Arguments in a lawsuit filed by a D.C. neighborhood commissioner in her individual capacity against the D.C. Zoning Commission were heard by the D.C. Court of Appeals.
The suit, filed by Bertha Holliday, alleges that the development proposed by Vision McMillan Partners (VMP) is racially discriminatory because it segregates the housing for Housing and Urban Development (HUD) supported individuals from the non-HUD housing, and therefore should never have been approved.
Ms. Holliday, in making her case, claims that 90 percent of the individuals that receive housing assistance from HUD are African-American. VMP’s proposed plan shows the low-income housing units of its development being in one area, having their own entrance, common areas, elevators and ventilation units. The effect, she said, was to segregate African Americans from others.
“Race is a protected class under the United States Constitution, meaning that any attempt to discriminate based on an individual’s race may be found unconstitutional and unlawful,” said Tom Spiggle, an employment law attorney with The Spiggle Law Firm. “This lawsuit is against the D.C. Zoning Commission, alleging that, in approving the proposed development, the Commission is allowing discrimination based on race.”

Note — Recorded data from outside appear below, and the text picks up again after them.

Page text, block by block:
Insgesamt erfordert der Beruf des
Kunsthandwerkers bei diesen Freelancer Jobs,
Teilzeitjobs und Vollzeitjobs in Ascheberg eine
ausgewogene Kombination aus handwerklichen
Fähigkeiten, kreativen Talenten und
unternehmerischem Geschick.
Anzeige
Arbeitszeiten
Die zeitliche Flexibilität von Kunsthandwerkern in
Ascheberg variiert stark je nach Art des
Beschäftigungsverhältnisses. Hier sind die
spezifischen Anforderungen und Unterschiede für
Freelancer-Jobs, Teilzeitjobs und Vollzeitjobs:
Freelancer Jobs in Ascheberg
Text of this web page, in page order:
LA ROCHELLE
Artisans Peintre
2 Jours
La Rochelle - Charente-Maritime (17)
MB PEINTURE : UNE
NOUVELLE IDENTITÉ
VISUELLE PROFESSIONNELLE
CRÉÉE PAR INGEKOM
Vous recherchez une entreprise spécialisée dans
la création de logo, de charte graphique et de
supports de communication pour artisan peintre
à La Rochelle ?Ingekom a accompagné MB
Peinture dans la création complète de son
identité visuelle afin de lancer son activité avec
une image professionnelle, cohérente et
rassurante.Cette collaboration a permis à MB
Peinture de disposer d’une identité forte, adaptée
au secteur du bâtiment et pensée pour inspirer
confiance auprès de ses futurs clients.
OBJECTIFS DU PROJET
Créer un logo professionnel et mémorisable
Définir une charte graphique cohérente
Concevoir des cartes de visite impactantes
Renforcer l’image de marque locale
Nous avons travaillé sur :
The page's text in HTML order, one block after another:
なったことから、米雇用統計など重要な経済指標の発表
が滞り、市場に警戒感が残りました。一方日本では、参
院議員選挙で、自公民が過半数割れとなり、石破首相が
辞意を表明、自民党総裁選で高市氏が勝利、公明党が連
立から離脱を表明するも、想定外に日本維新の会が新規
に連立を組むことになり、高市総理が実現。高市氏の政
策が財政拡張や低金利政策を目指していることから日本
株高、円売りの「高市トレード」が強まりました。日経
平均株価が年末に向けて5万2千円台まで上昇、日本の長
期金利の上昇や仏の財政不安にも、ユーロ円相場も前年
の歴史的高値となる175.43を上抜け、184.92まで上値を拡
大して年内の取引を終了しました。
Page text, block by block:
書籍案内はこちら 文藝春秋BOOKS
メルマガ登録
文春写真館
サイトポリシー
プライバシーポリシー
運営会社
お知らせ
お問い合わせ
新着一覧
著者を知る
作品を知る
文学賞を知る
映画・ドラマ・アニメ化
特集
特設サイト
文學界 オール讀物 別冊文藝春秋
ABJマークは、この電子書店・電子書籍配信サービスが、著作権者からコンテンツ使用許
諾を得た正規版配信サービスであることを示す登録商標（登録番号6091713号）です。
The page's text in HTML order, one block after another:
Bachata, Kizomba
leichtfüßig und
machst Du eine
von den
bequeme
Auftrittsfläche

“Racial discrimination claims are very complex and require a very involved understanding of the Federal laws governing those claims,” said Mr. Spiggle. “Ms. Holliday’s claim, however, seems to satisfy many of the requirements of a prima facie claim, including the individuals being members of a protected class, the discriminatory result, and the fact that there are other alternatives to the layout of the development that do not require separation of low-income housing from non-low-income housing.”
In addition to being complex, each Federal Appeals Court Circuit has different standards for successful claims of discrimination. This means that a plaintiff in one of these actions must know the specific standard they must use to show for a prima facie case of racial discrimination. However, as a general rule, the complainant must show that he or she was the member of a protected class (race in this instance), that the law or rule in question had a discriminatory effect, and that discrimination caused injury to the complainant.
In the meantime, the development of the 25-acre tract being questioned by Ms. Holliday is on hold, and has been on hold since 2016, when the Appeals Court entered an indefinite stay on construction. At the very least, the site will not be developed until a decision regarding its discriminatory nature is reached.